Pregnancy and lactation:
USE IN SPECIFIC POPULATIONS-
8.1 Pregnancy Risk Summary - Zaire ebolavirus infection is life-threatening for both the mother and fetus and treatment should not be withheld due to pregnancy
Available data from the PALM trial and an expanded access program in which pregnant women with Zaire ebolavirus infection were treated with INMAZEB demonstrate the high rate of maternal and fetal/neonatal morbidity consistent with published literature regarding the risk associated with underlying maternal Zaire ebolavirus infection.
These data are insufficient to evaluate for a drug-associated risk of major birth defects, miscarriage, or adverse maternal/fetal outcome.
Animal reproduction studies with INMAZEB have not been conducted. Human monoclonal antibodies, such as INMAZEB, are transported across the placenta; therefore, INMAZEB has the potential to be transferred from the mother to the developing fetus.
The majority of such pregnancies result in maternal death with miscarriage, stillbirth, or neonatal death. Treatment should not be withheld due to pregnancy.
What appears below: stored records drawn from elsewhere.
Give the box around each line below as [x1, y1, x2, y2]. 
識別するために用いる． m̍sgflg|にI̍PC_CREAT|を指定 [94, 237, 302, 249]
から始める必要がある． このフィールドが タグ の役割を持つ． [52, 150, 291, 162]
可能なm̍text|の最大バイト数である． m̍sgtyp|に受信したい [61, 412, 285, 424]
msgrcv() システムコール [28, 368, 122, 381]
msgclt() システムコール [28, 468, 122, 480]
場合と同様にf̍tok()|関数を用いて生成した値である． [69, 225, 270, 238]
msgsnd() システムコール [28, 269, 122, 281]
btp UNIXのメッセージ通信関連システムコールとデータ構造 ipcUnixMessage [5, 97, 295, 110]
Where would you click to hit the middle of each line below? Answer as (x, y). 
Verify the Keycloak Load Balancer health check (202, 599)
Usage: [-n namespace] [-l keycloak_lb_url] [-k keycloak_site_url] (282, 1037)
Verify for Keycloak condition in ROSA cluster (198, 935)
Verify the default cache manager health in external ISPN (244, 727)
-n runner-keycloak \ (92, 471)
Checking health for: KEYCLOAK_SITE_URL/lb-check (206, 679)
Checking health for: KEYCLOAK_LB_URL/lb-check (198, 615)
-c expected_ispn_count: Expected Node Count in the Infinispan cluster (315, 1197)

2 .Lactation Risk Summary- The Centers for Disease Control and Prevention recommend that patients with confirmed Zaire ebolavirus not breastfeed their infants to reduce the risk of postnatal transmission of Zaire ebolavirus infection.
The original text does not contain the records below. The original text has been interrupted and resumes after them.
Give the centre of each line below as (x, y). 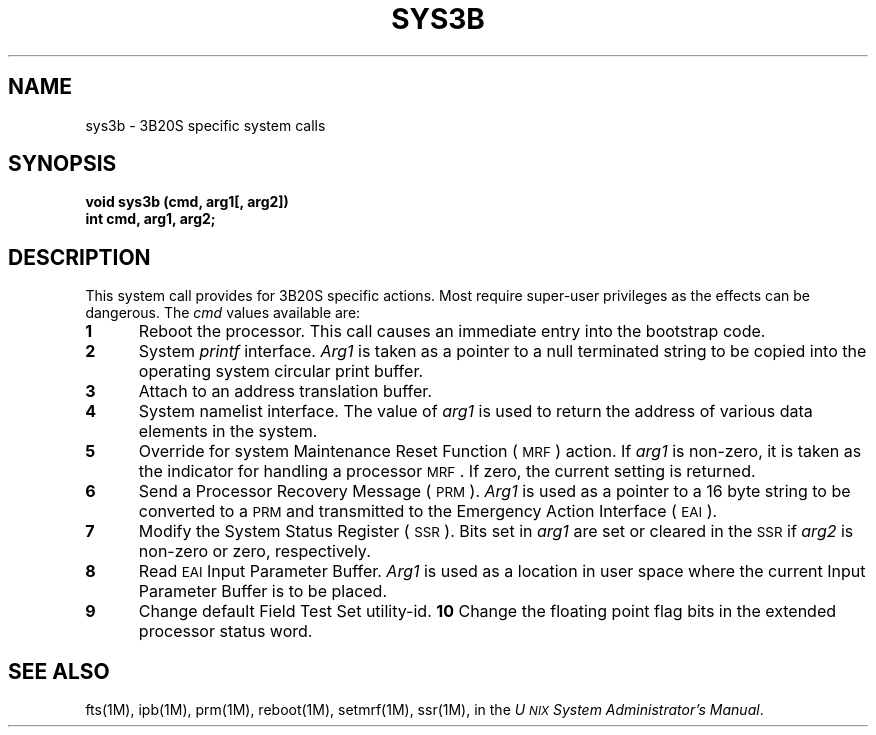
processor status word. (225, 631)
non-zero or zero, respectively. (254, 551)
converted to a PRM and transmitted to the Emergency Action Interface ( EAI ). (428, 511)
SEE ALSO (59, 671)
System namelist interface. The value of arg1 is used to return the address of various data (475, 411)
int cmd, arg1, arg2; (150, 219)
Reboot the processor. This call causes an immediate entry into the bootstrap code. (452, 331)
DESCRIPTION (79, 257)
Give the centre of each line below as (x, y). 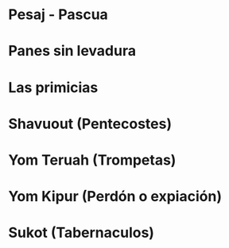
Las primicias (53, 87)
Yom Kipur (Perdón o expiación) (115, 197)
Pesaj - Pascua (58, 15)
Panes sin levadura (72, 51)
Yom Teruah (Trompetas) (92, 160)
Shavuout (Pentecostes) (90, 124)
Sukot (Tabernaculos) (82, 233)
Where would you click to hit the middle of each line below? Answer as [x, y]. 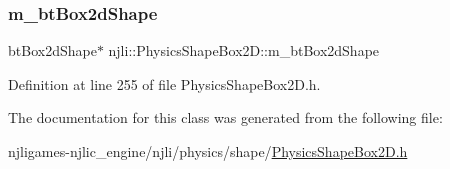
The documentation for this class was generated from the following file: [225, 117]
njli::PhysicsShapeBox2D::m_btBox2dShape [244, 50]
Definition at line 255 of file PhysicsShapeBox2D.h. [164, 83]
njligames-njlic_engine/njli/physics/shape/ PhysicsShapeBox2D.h [208, 151]
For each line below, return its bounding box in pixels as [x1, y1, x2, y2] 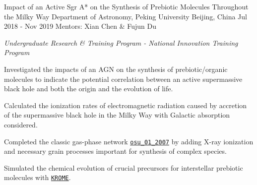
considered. [4, 119, 38, 129]
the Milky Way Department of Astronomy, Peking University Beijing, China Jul [4, 11, 247, 21]
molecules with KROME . [4, 172, 71, 183]
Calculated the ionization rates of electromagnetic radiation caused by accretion [4, 100, 247, 110]
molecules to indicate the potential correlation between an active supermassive [4, 73, 243, 84]
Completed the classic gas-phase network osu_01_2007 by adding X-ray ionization [4, 136, 254, 146]
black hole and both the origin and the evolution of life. [4, 83, 173, 94]
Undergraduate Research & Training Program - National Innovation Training [4, 37, 238, 48]

There are no data on the presence of atoltivimab, maftivimab, and odesivimab-ebgn in human or animal milk, the effects on the breastfed infant, or the effects on milk production.
Maternal IgG is known to be present in human milk. The effects of local gastrointestinal exposure and limited systemic exposure in the breastfed infant to atoltivimab, maftivimab, or odesivimab-ebgn are unknown.
3.Pediatric Use - The safety and effectiveness of INMAZEB for the treatment of infection caused by Zaire ebolavirus have been established in pediatric patients from birth to less than 18 years of age.
Use of INMAZEB for this indication is supported by evidence from a multi-center, open label, randomized controlled trial of INMAZEB in adults and pediatric subjects that included 39 pediatric subjects birth to less than 18 years of age, including neonates born to a mother who is RT-PCR positive for Zaire ebolavirus infection.
4.Geriatric Use- Clinical studies of INMAZEB did not include sufficient numbers of subjects aged 65 and over to determine whether they respond differently from younger subjects. Of the 154 subjects with Zaire ebolavirus infection who received INMAZEB in the randomized controlled trial, 5 (3.2%) were 65 years or older.
The limited clinical experience has not identified differences in responses between the elderly and younger subjects.